## Bounded Boxes

**Observations**  
-Nombre de datasets par département  
-Nombre de dataset par superficie de bounded box suivant 4 catégories : intra-départemental, départemental, régional, supranational  

**Traitements**  
-Données filtrées sur le territoire métropolitain (zones terrestres) par jointure spatiale des centroides des bounded boxes avec les géométries des départements métropolitains

In [None]:
import pandas as pd
import geopandas as gpd
import shapely
from pathlib import Path

import plotly
import plotly.express as px

from utils.utils import wrapper_engine, compute_areas_km2
engine = wrapper_engine('config.ini')

from utils import custom_settings
from itables import show
custom_settings.apply_itable_custom_settings()

In [None]:
# Load data
with engine.connect() as connection:    
    package_extra = pd.read_sql_table(
        table_name="package_extra", 
        con=connection,
        schema="public",
        )
    
    package = pd.read_sql_table(
        table_name="package", 
        con=connection,
        schema="public",
        )
    
package_extra = package_extra[package_extra.key.isin(["bbox", "crs"])].sort_values(by=["package_id", "key"])
package_extra = pd.pivot_table(package_extra, index=["package_id"], values=["value"], columns=["key"], aggfunc='first')
package_extra = package_extra.droplevel(0, axis=1).reset_index().rename_axis(columns=None)

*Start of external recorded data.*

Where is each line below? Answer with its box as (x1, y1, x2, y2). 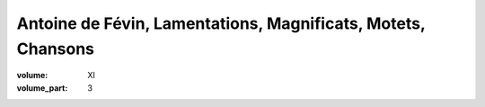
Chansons (16, 39, 94, 58)
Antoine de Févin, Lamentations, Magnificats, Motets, (16, 13, 426, 33)
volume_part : (16, 82, 68, 94)
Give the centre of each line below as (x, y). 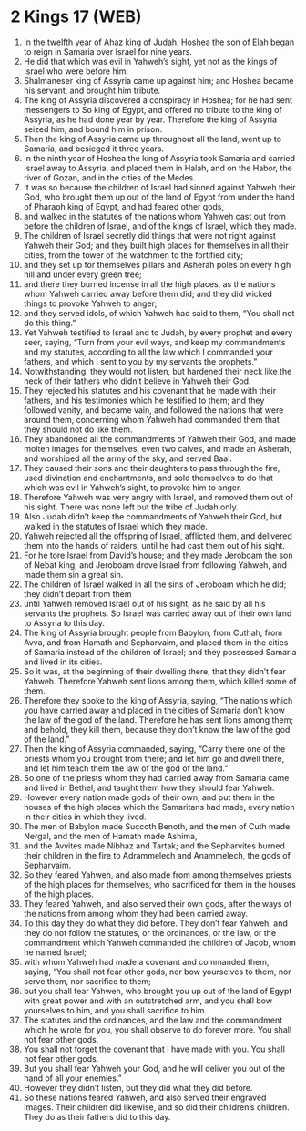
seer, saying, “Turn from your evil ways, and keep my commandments (154, 342)
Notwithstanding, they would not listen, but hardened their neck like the (158, 371)
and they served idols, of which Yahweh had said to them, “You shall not (159, 313)
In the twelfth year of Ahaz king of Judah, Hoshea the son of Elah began (159, 42)
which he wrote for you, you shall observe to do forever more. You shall (158, 1029)
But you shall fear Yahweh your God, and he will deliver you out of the (154, 1068)
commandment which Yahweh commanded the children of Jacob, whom (160, 942)
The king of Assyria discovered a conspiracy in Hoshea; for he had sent (158, 100)
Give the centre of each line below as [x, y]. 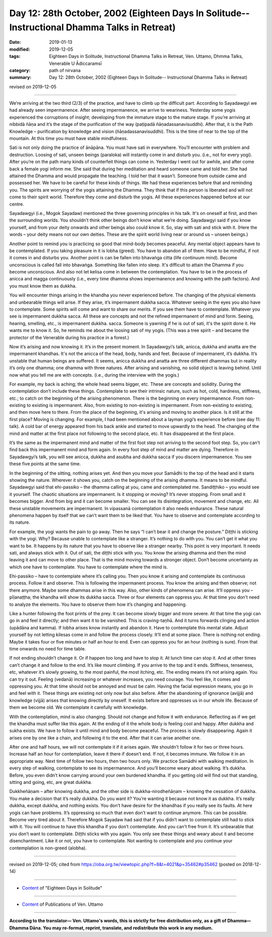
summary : [20, 78]
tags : [15, 56]
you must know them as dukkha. [43, 286]
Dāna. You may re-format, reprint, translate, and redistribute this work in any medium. [121, 928]
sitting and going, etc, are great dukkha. [51, 782]
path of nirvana [65, 70]
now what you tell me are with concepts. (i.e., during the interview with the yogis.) [94, 375]
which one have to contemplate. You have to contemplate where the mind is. [89, 567]
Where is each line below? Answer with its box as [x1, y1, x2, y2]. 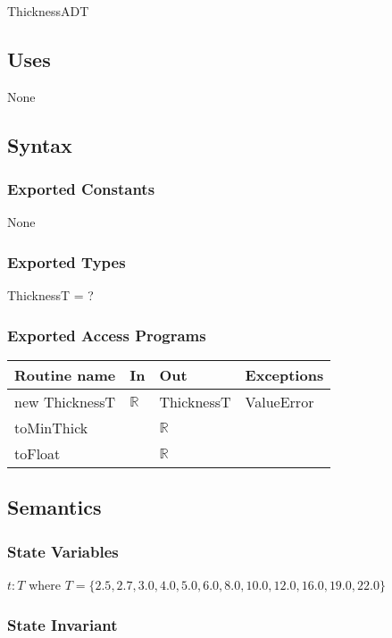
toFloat [14, 443, 61, 465]
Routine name [14, 365, 116, 386]
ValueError [245, 391, 314, 413]
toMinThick [14, 417, 88, 439]
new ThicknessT [14, 391, 116, 413]
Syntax [7, 130, 72, 158]
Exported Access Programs [7, 323, 206, 346]
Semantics [7, 493, 102, 521]
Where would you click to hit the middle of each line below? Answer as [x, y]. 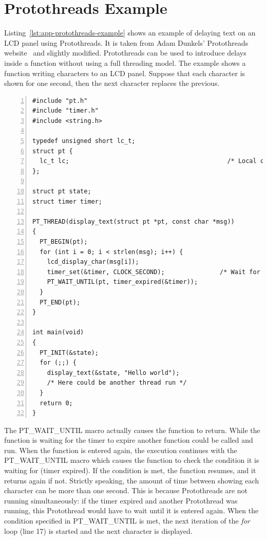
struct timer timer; [68, 201]
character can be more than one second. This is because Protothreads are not [126, 490]
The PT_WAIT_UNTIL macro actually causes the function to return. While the [132, 430]
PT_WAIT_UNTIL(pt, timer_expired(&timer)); [122, 282]
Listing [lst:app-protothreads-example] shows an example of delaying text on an [130, 33]
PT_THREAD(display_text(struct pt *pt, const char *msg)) [133, 221]
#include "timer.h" [65, 111]
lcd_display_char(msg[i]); [93, 262]
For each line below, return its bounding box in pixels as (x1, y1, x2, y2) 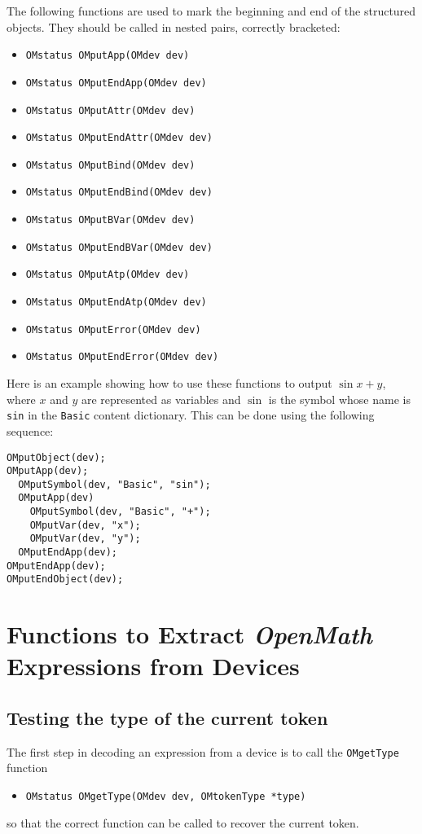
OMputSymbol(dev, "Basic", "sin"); (18, 478, 211, 490)
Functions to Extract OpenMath (7, 617, 372, 652)
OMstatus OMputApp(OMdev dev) (25, 50, 190, 62)
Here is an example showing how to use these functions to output (7, 375, 332, 392)
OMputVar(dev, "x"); (29, 519, 141, 531)
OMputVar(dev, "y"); (29, 533, 141, 545)
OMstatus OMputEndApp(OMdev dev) (25, 77, 207, 89)
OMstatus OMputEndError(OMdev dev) (25, 351, 219, 363)
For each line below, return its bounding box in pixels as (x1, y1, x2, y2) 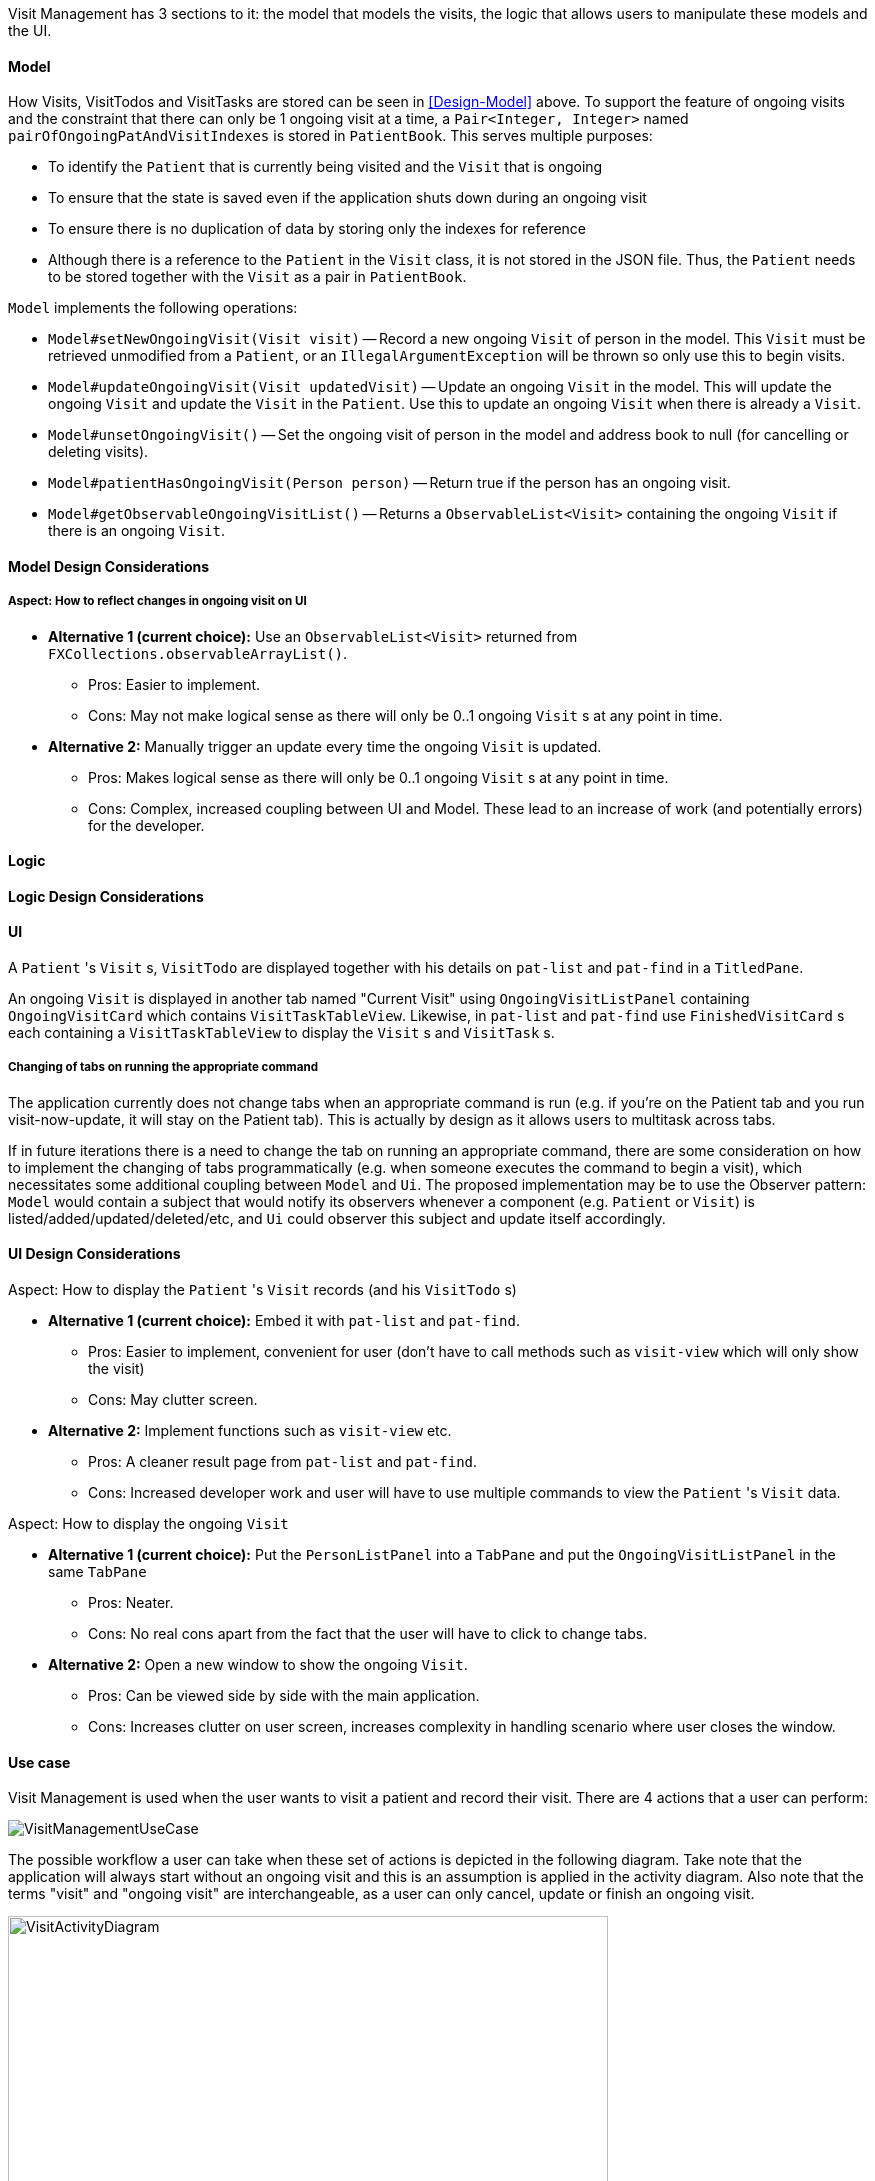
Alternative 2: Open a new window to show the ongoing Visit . (48, 1656, 468, 1674)
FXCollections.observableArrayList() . (48, 644, 348, 662)
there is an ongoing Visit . (48, 522, 225, 540)
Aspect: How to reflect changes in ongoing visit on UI (8, 594, 307, 609)
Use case (8, 1753, 71, 1771)
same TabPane (48, 1563, 147, 1581)
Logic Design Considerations (8, 887, 204, 905)
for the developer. (88, 816, 205, 834)
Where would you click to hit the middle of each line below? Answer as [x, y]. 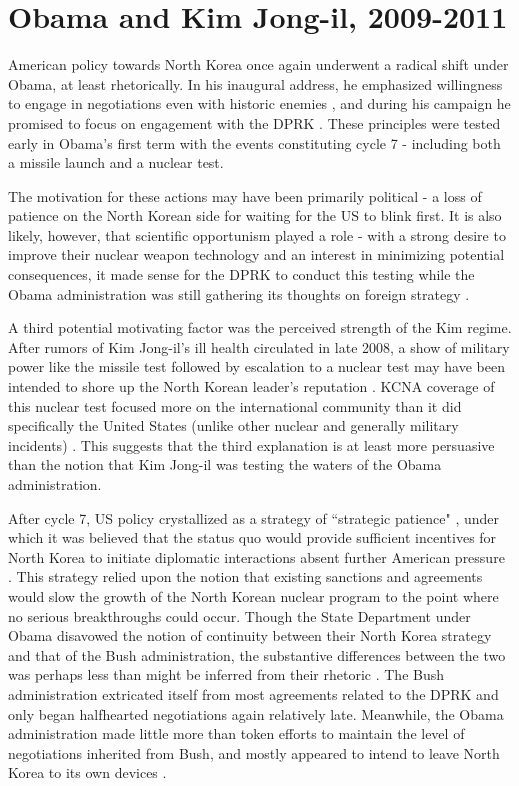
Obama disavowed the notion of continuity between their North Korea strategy [250, 635]
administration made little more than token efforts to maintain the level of [236, 733]
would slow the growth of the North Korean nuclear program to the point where [253, 595]
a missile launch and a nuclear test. [116, 162]
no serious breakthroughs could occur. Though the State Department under [239, 615]
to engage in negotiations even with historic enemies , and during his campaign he [259, 103]
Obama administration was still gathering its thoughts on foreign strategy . [239, 293]
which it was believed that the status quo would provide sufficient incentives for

**Nombre de datasets avec bounded boxes**

In [None]:
show(package_extra[["package_id","bbox"]].rename(columns={"packaged_id":"datasets"}).describe())

In [None]:
### WARNING : bounded box coordinates are supposedly projected in EPSG:4326, not to be confused with datasets ESPG metadatas

mainland_data = package_extra.dropna(subset=["bbox"]).copy(deep=True)
mainland_data["bbox"] = mainland_data["bbox"].apply(lambda x: shapely.wkt.loads(x))
mainland_data = gpd.GeoDataFrame(mainland_data, geometry="bbox", crs="EPSG:4326")

mainland_data["centroid"] = mainland_data["bbox"].apply(lambda x: x.centroid)

In [None]:
admin_express_data = Path(
    r"data/ADMIN-EXPRESS-COG-CARTO_3-0__SHP_WGS84G_FRA_2021-05-19/ADMIN-EXPRESS-COG-CARTO/1_DONNEES_LIVRAISON_2021-05-19/ADECOGC_3-0_SHP_WGS84G_FRA/"
)

#### Read region geometries - Default EPSG: 3857 (pseudo mercator)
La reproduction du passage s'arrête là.